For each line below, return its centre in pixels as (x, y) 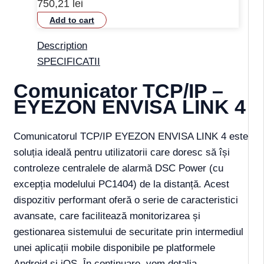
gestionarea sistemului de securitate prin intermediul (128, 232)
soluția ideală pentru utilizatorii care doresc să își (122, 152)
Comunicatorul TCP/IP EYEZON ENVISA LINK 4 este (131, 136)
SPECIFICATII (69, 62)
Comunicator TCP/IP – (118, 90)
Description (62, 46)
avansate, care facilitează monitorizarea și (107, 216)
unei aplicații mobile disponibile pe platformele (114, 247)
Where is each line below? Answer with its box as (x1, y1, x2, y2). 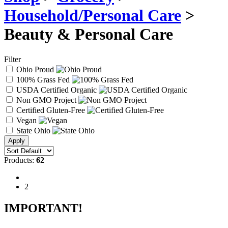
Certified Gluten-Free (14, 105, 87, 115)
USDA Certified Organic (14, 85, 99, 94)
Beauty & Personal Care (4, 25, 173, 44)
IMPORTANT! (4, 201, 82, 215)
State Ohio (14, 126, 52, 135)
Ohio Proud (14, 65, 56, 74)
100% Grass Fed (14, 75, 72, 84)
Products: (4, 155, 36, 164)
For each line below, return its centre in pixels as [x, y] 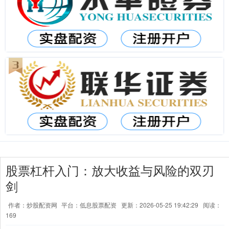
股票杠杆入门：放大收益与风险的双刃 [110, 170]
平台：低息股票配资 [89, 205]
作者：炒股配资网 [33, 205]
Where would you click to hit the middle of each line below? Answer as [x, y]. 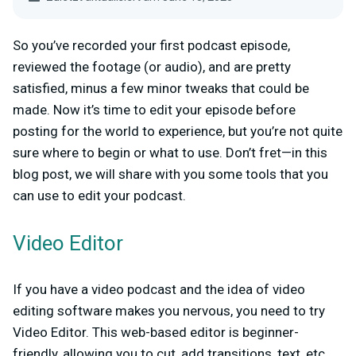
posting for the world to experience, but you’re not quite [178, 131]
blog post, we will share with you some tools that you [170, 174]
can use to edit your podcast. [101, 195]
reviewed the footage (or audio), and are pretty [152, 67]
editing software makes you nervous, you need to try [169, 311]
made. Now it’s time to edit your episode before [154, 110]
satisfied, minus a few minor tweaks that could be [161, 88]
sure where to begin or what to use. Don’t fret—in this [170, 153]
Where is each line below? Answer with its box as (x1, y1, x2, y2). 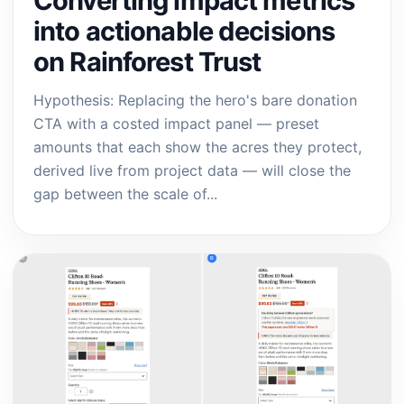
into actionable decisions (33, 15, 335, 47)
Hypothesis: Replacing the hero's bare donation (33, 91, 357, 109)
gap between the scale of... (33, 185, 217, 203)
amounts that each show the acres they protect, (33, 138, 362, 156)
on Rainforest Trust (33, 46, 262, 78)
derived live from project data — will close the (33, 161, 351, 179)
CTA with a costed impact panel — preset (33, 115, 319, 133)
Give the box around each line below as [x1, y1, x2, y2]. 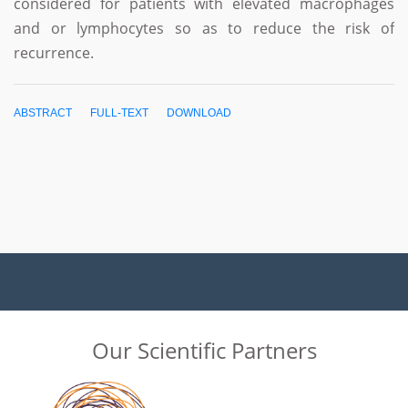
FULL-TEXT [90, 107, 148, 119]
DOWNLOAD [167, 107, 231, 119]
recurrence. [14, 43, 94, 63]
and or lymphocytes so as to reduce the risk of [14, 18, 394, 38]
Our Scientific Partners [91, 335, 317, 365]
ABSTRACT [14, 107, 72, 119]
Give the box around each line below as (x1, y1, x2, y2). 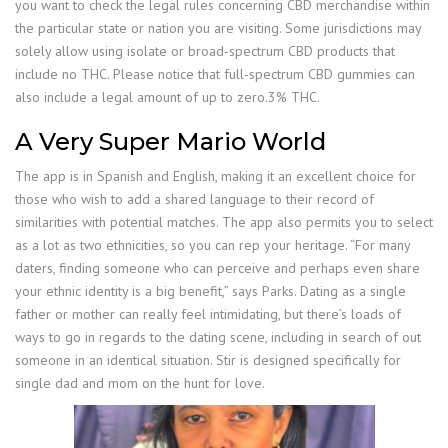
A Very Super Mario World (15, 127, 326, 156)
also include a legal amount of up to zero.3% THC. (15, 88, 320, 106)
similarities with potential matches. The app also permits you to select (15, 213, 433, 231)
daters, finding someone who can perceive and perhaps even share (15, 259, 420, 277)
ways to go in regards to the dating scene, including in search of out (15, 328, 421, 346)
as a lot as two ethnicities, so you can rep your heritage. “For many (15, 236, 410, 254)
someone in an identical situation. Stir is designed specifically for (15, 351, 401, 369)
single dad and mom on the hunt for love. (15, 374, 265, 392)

====

## Instructions to follow
Your answer must be the exact lines of the records from the first one through the line containing "USDA Certified Organic (14, 85, 99, 94)", with no pictures in it.

## Expected output
For each line below, return its centre in pixels as (x, y) 
gestionarea sistemului de securitate prin intermediul (128, 232)
soluția ideală pentru utilizatorii care doresc să își (122, 152)
Comunicatorul TCP/IP EYEZON ENVISA LINK 4 este (131, 136)
SPECIFICATII (69, 62)
Comunicator TCP/IP – (118, 90)
Description (62, 46)
avansate, care facilitează monitorizarea și (107, 216)
unei aplicații mobile disponibile pe platformele (114, 247)
Where is each line below? Answer with its box as (x1, y1, x2, y2). 
Certified Gluten-Free (14, 105, 87, 115)
USDA Certified Organic (14, 85, 99, 94)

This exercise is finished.